Todo esto viene a que, a pesar de lo repetitivo del asunto, siempre hay un manganzón que agarra y prende un cigarro en pleno juego. Ojo, no es que todos los fumadores sean manganzones, para nada —de hecho hay algunos que son hasta refinados—, pero es que ineludiblemente tengo que pensar en Karol, el enfermito al que la temporada pasada llevamos a algunos juegos. Ese chamo, más allá de las complicaciones derivadas de su accidente, podía escuchar mil veces lo de la zona libre de humo y luego sacar un Belmont y prenderlo como si nada. Nadie le decía nada, porque se nota a leguas lo de su condición especial, pero no era la idea.

Para mi sorpresa, Karol no ha hecho esa gracia en lo que va de temporada. Quizás su mamá le dijo que no lo hiciera —o sólo se le han quedado los cigarros en su casa—, quién sabe. Pero todo esto viene a que ayer, en ese juego tan fastidioso que sólo tuvo de bueno el hecho de que perdieran los Leones, dos manganzones (macho y hembra), aprovecharon la poca afluencia de público para sentarse delante de nosotros y sin más, encender par de Marlboros.

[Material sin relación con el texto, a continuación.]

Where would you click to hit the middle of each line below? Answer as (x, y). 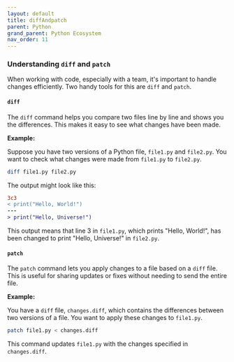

—Aquí no se puede fumar—dijo ella antes de darle un jalón a su cigarro.

—No le pares bola —respondió él—, quién nos va a decir qué, pues... Naaaah.

En eso, la que será mi vecina durante los próximos tres meses, una señora de lentes que apenas habla durante el juego, gritó a todo pulmón:

—¡Aquí no se puede fumar, coño!—Una vaina que yo creo que se escuchó hasta en el montículo porque, como dije, no quedaba mucha gente en el estadio. Los manganzones vieron a la señora, se vieron entre sí y, sin decir nada, se fueron. Claro, nosotros no somos maricones como los gringos, así que nadie aplaudió, pero me pareció una cosa digna de contar.